# Work instructions:
Reproduce, from the line containing "which measures their" to the last line of the material, every line exactly.

::::

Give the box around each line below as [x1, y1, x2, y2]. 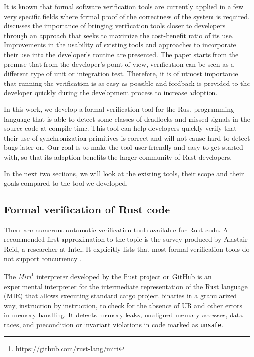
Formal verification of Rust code [4, 202, 170, 217]
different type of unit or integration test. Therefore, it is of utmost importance [4, 68, 238, 79]
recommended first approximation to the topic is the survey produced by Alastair [4, 234, 248, 244]
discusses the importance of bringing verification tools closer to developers [4, 21, 226, 31]
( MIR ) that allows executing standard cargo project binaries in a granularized [4, 291, 237, 301]
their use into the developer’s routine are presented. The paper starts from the [4, 49, 239, 59]
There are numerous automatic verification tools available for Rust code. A [4, 224, 228, 234]
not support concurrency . [4, 253, 82, 263]
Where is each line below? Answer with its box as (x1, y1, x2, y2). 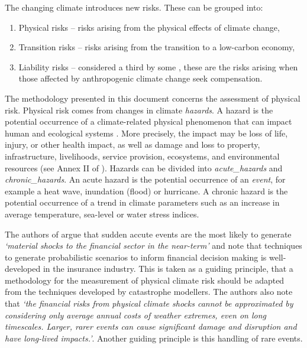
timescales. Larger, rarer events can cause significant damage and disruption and (5, 320, 297, 333)
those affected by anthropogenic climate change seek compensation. (18, 72, 263, 84)
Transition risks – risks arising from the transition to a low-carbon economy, (18, 41, 295, 53)
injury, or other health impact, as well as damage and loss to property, (5, 138, 260, 151)
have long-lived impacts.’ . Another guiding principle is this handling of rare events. (5, 331, 303, 344)
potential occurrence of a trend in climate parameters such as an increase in (5, 196, 280, 209)
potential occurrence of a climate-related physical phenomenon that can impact (5, 115, 292, 128)
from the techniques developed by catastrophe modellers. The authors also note (5, 285, 293, 298)
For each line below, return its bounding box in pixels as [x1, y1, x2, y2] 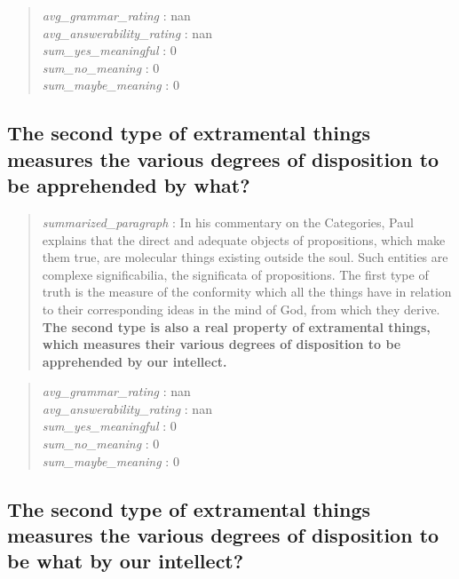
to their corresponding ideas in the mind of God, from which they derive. [42, 299, 440, 318]
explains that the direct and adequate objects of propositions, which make [42, 230, 446, 249]
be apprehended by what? [7, 171, 250, 199]
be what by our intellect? [7, 547, 244, 575]
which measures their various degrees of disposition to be [42, 335, 401, 353]
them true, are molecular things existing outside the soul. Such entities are [42, 248, 448, 266]
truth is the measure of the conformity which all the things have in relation [42, 282, 452, 301]
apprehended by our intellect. [42, 352, 227, 370]

::::

# Task solution:
which measures their various degrees of disposition to be [42, 335, 401, 353]
them true, are molecular things existing outside the soul. Such entities are [42, 248, 448, 266]
truth is the measure of the conformity which all the things have in relation [42, 282, 452, 301]
apprehended by our intellect. [42, 352, 227, 370]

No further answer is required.